RECORDS PROVIDED —
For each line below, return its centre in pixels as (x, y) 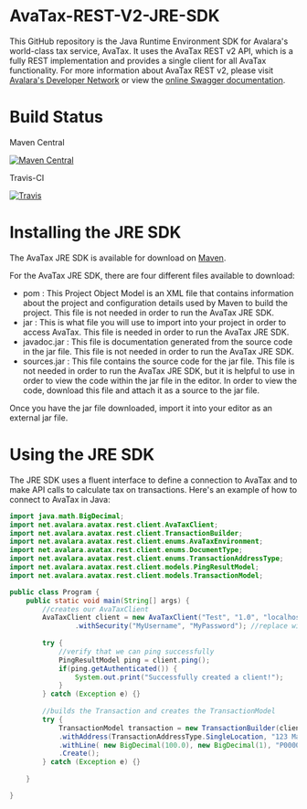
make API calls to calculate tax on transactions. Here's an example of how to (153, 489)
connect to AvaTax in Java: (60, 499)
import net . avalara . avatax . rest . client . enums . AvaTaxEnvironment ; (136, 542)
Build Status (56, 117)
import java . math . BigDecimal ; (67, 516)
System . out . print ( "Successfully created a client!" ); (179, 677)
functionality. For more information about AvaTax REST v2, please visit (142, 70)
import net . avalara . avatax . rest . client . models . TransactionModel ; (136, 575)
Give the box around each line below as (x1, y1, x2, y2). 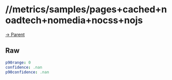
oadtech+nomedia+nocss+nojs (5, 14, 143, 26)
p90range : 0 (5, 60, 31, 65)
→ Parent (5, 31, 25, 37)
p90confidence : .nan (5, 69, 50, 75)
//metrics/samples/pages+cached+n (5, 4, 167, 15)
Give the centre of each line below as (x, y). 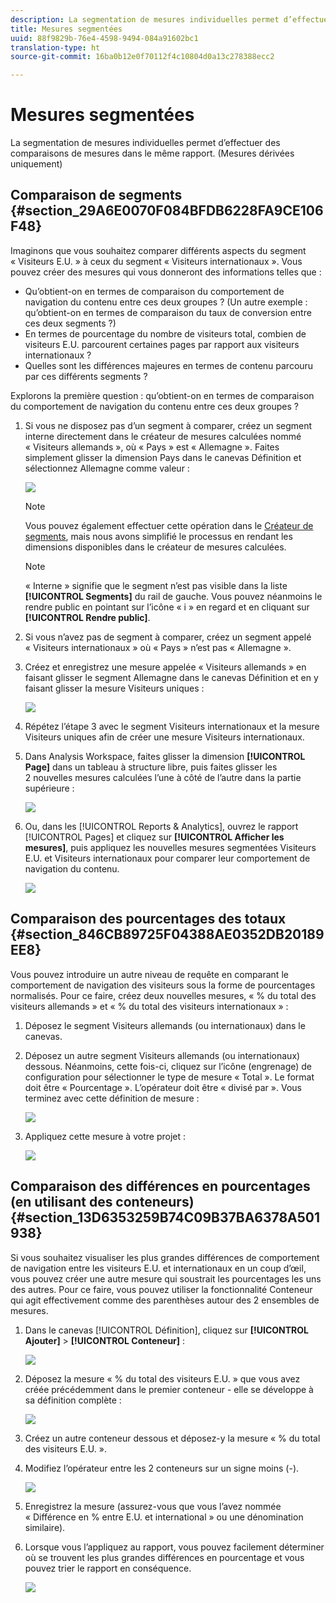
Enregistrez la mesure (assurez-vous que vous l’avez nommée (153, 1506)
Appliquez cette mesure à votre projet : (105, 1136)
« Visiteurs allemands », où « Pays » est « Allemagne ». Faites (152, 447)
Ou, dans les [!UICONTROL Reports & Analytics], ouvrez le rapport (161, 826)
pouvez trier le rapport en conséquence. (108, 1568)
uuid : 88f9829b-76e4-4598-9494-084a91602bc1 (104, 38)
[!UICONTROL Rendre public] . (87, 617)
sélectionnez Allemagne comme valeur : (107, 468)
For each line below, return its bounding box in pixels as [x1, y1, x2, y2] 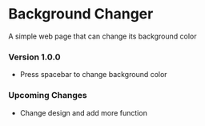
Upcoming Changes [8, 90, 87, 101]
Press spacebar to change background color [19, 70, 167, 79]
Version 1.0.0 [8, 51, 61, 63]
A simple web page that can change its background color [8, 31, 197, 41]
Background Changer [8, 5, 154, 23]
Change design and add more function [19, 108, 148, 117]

THE TASK — Copy every line of the material in which the word "more" occurs.

RESPONSE —
functionality. For more information about AvaTax REST v2, please visit (142, 70)
Change design and add more function [19, 108, 148, 117]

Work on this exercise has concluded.